Aufsehen erregende Publikationen wie die von Judith Harris sprechen sowohl der Familie als auch der Schule den Anspruch auf eine dominante Position ab. Es wird festgestellt, dass stattdessen "Peer Groups" eine maßgebliche Rolle spielen. Für die politische Sozialisation junger Kinder bedeutet das, dass mehrere Sozialisationsinstanzen das relativ einfache Modell der familiären Dominanz ersetzt haben.

Die drei erwähnten Faktoren unterstreichen die Notwendigkeit, die politische Sozialisation junger Kinder neu zu überdenken. Neben sozialwissenschaftlichen und sozialisationstheoretischen Überlegungen für diese Erneuerung ist auch auf klare gesellschaftliche und politische Veränderungen hinzuweisen. Frühere Studien beschäftigten sich mit Kindern, weil man diese als zukünftige Bürgerinnen und Bürger betrachtete, welche die zukünftige Gesellschaft demokratisch gestalten sollten und somit ihre Interessen erst in der Zukunft zu vertreten hatten.
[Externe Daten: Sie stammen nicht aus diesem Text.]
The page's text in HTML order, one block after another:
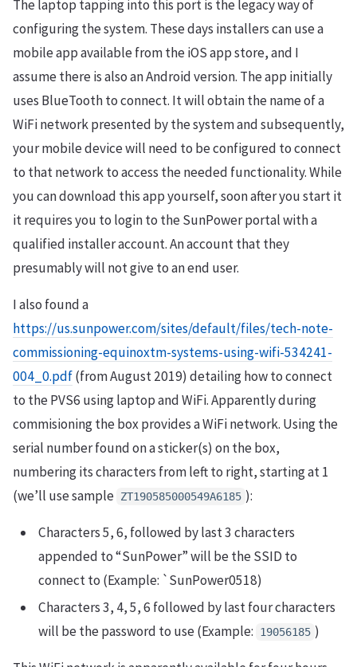
The laptop tapping into this port is the legacy way of
configuring the system. These days installers can use a
mobile app available from the iOS app store, and I
assume there is also an Android version. The app initially
uses BlueTooth to connect. It will obtain the name of a
WiFi network presented by the system and subsequently,
your mobile device will need to be configured to connect
to that network to access the needed functionality. While
you can download this app yourself, soon after you start it
it requires you to login to the SunPower portal with a
qualified installer account. An account that they
presumably will not give to an end user.
I also found a
https://us.sunpower.com/sites/default/files/tech-note-
commissioning-equinoxtm-systems-using-wifi-534241-
004_0.pdf(from August 2019) detailing how to connect
to the PVS6 using laptop and WiFi. Apparently during
commisioning the box provides a WiFi network. Using the
serial number found on a sticker(s) on the box,
numbering its characters from left to right, starting at 1
(we’ll use sample ZT190585000549A6185 ):
Characters 5, 6, followed by last 3 characters
appended to “SunPower” will be the SSID to
connect to (Example: `SunPower0518)
Characters 3, 4, 5, 6 followed by last four characters
will be the password to use (Example:
19056185 )
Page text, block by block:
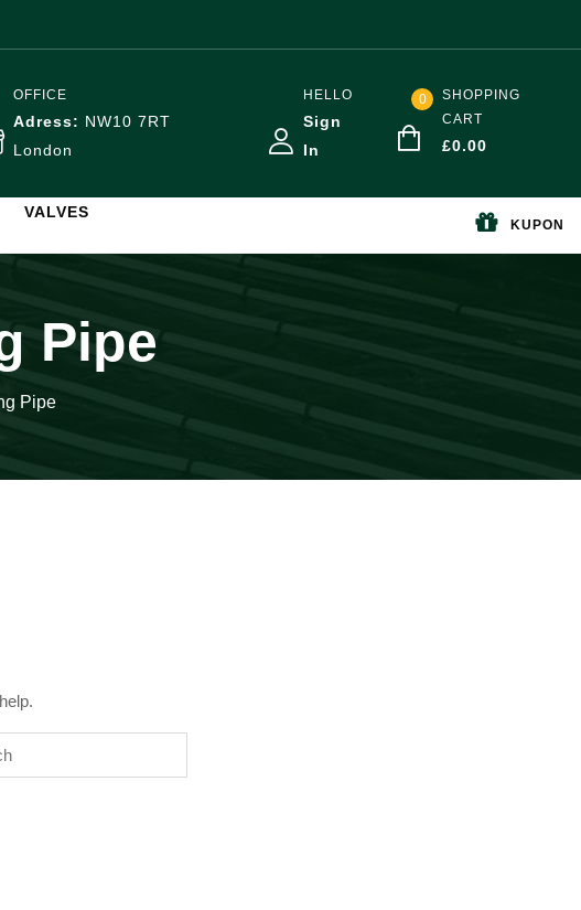
OFFICE
Adress: NW10 7RT
London
HELLO
Sign
In
0
SHOPPING
CART
£0.00
VALVES
KUPON
Pipe
Pipe
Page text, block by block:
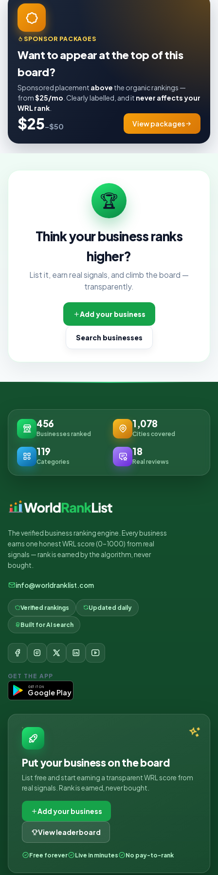
SPONSOR PACKAGES
Want to appear at the top of this
board?
Sponsored placement above the organic rankings —
from$25/mo . Clearly labelled, and it never affects your
WRL rank
$25–$50 View packages
🏆
Think your business ranks
higher?
List it, earn real signals, and climb the board —
transparently.
Add your business
Search businesses
456
Businesses ranked
1,078
Cities covered
119
Categories
18
Real reviews
The verified business ranking engine. Every business
earns one honest WRL score (0–1000) from real
signals — rank is earned by the algorithm, never
bought.
info@worldranklist.com
Verified rankings Updated daily
Built for AI search
GET THE APP
GET IT ON
Google Play
Put your business on the board
List free and start earning a transparent WRL score from
real signals. Rank is earned, never bought.
Add your business
View leaderboard
Free forever Live in minutes No pay-to-rank
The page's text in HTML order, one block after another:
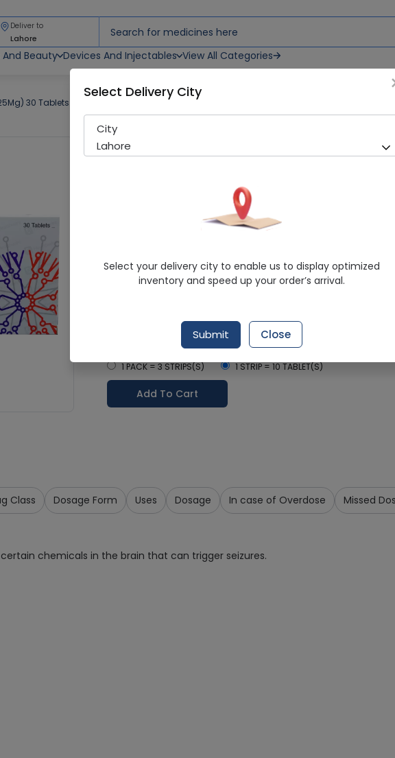
Deliver to
Lahore
And Beauty Devices And Injectables View All Categories
30 Tablets
Lamitor (25Mg) 30 Tablets
Genetics Pharmaceuticals
Lamotrigine
4.9/5
Delivery by Today, 12:00 pm - 03:00 pm
Select Pack Size
1 PACK = 3 STRIPS(S) 1 STRIP = 10 TABLET(S)
Add To Cart
Class Dosage Form Uses Dosage In case of Overdose Missed
chemicals in the brain that can trigger seizures.
Select Delivery City
City
Lahore
Select your delivery city to enable us to display optimized
inventory and speed up your order’s arrival.
Submit Close
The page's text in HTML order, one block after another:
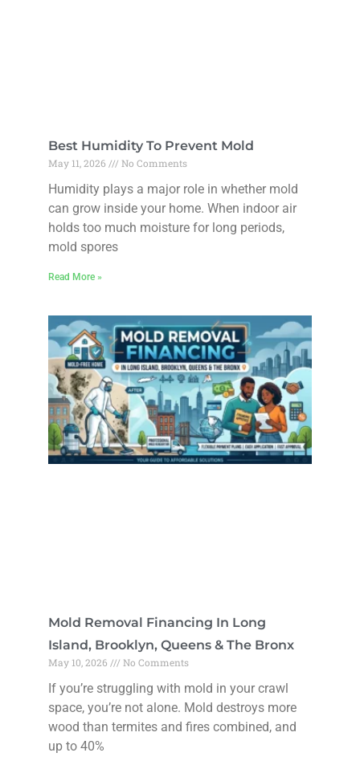
Best Humidity To Prevent Mold
May 11, 2026 No Comments
Humidity plays a major role in whether mold
can grow inside your home. When indoor air
holds too much moisture for long periods,
mold spores
Read More »
Mold Removal Financing In Long
Island, Brooklyn, Queens & The Bronx
May 10, 2026 No Comments
If you’re struggling with mold in your crawl
space, you’re not alone. Mold destroys more
wood than termites and fires combined, and
up to 40%

Kinder können aber auch als junge Bürger der derzeitigen Gesellschaft mit klaren Interessen an derzeitiger Beteiligung betrachtet werden. Mit anderen Worten: Kinder sind keine "kleinen Bürger in Ausbildung", sondern vollwertige Mitglieder der Gesellschaft. Dementsprechend fordert die UNO-Kinderrechtskonvention die Mitbestimmung von Kindern und Jugendlichen. Ein derartiges Recht wird unter anderem auch von der Europäischen Union, dem Land Schleswig-Holstein oder der Stadt Aalen gefordert. Initiativen wie die "Stiftung für die Rechte zukünftiger Generationen" bemühen sich um das Wahlrecht für Kinder und Jugendliche. Somit bilden demokratische Einstellungen und politisches Verhalten von Kindern eigenständige Aspekte der demokratischen Gesellschaft. Deren Betrachtung erfordert weder entwicklungspsychologische noch demokratietheoretische Begründungen.